Task statement
For the data below, transcribe the part that opens with the line containing "4. Геймификация: Внедрение токенов в процессе" and closes with the line containing "sobreviveram. . .", exactly and with no pictures.

[Stored items]

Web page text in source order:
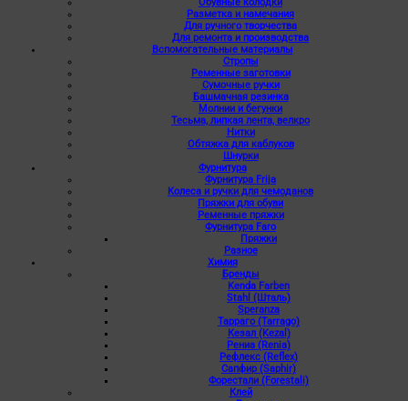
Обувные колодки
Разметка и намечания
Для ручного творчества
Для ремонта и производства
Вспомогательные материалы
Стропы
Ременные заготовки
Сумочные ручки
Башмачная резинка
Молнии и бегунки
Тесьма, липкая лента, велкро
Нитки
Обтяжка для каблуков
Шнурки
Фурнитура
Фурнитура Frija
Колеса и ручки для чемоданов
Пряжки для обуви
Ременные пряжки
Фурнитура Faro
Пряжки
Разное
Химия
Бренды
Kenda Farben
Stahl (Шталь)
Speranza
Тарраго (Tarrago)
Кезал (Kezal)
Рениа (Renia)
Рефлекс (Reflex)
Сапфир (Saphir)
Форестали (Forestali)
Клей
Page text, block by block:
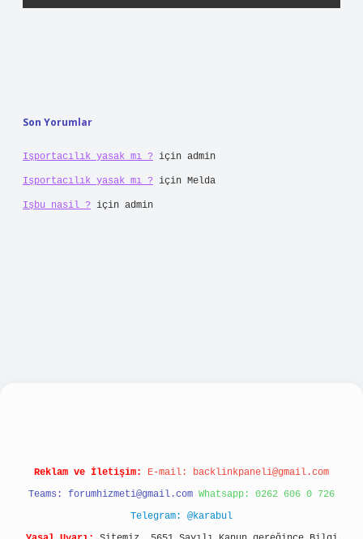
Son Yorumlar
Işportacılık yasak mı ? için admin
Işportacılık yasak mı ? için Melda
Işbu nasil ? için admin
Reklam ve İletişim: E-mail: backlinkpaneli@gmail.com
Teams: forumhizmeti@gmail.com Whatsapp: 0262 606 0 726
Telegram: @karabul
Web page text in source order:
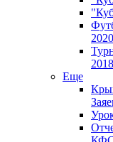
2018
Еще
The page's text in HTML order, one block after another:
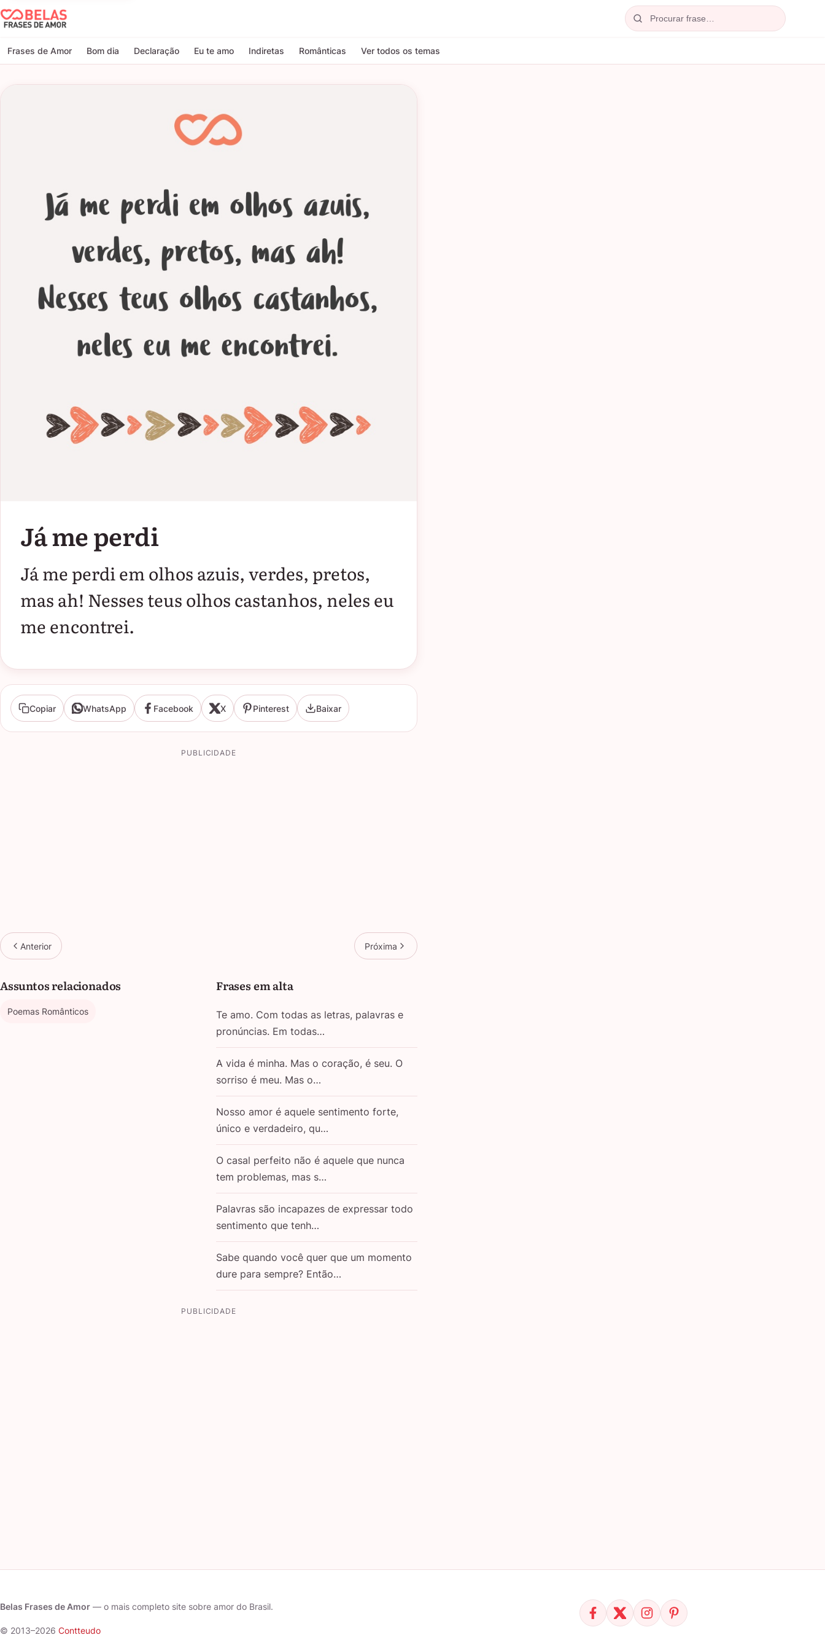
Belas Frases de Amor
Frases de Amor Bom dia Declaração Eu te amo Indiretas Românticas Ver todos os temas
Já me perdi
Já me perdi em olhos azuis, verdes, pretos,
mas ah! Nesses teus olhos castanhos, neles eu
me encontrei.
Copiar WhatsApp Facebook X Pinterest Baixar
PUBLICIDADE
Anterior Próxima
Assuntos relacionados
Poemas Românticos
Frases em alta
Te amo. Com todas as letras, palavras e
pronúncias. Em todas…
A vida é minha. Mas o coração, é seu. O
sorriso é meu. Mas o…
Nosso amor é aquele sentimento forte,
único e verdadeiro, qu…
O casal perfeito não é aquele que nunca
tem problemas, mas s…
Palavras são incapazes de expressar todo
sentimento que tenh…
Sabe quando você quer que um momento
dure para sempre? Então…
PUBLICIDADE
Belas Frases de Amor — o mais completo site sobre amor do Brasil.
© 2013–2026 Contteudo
==
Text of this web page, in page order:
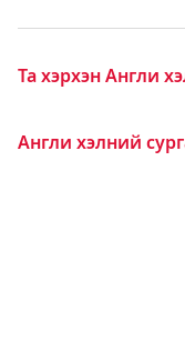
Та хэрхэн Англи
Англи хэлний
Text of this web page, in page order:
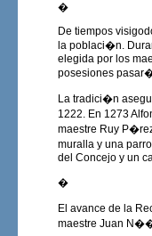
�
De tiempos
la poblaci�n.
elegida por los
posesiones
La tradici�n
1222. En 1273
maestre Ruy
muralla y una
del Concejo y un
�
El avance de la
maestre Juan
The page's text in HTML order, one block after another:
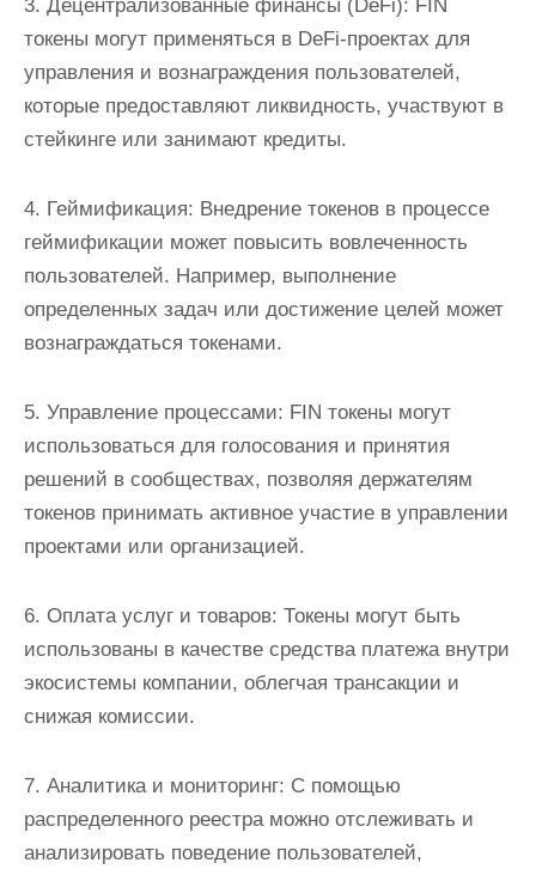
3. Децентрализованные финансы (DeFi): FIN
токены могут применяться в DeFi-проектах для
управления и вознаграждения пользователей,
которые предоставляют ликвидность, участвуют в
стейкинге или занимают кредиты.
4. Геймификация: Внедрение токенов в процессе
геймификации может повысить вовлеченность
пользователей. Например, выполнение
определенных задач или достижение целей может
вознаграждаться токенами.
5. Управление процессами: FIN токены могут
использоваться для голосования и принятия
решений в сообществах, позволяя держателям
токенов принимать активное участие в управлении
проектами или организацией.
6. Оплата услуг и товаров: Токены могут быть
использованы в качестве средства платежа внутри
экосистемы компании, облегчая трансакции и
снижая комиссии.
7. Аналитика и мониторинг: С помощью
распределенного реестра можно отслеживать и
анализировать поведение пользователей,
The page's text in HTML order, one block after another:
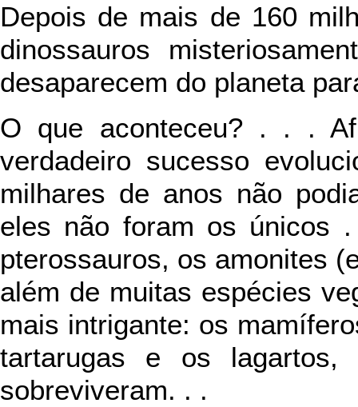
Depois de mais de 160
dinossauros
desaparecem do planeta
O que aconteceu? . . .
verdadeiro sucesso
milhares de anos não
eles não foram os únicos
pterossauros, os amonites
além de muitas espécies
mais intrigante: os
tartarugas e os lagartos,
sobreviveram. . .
...
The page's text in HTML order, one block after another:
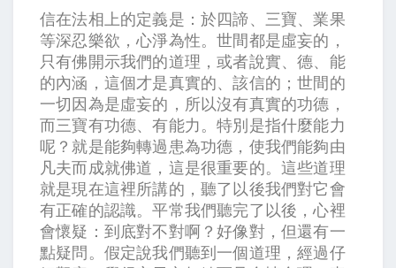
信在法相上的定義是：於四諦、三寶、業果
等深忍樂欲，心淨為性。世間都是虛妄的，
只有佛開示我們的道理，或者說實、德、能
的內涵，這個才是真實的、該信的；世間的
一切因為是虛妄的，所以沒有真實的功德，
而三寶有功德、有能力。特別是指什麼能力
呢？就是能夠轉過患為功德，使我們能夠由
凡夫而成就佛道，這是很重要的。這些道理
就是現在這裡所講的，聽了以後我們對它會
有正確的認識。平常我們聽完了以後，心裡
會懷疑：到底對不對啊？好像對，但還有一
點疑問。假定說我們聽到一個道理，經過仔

Answer area
4. Геймификация: Внедрение токенов в процессе
геймификации может повысить вовлеченность
пользователей. Например, выполнение
определенных задач или достижение целей может
вознаграждаться токенами.
5. Управление процессами: FIN токены могут
использоваться для голосования и принятия
решений в сообществах, позволяя держателям
токенов принимать активное участие в управлении
проектами или организацией.
6. Оплата услуг и товаров: Токены могут быть
использованы в качестве средства платежа внутри
экосистемы компании, облегчая трансакции и
снижая комиссии.
7. Аналитика и мониторинг: С помощью
распределенного реестра можно отслеживать и
анализировать поведение пользователей,
The page's text in HTML order, one block after another:
Depois de mais de 160
dinossauros
desaparecem do planeta
O que aconteceu? . . .
verdadeiro sucesso
milhares de anos não
eles não foram os únicos
pterossauros, os amonites
além de muitas espécies
mais intrigante: os
tartarugas e os lagartos,
sobreviveram. . .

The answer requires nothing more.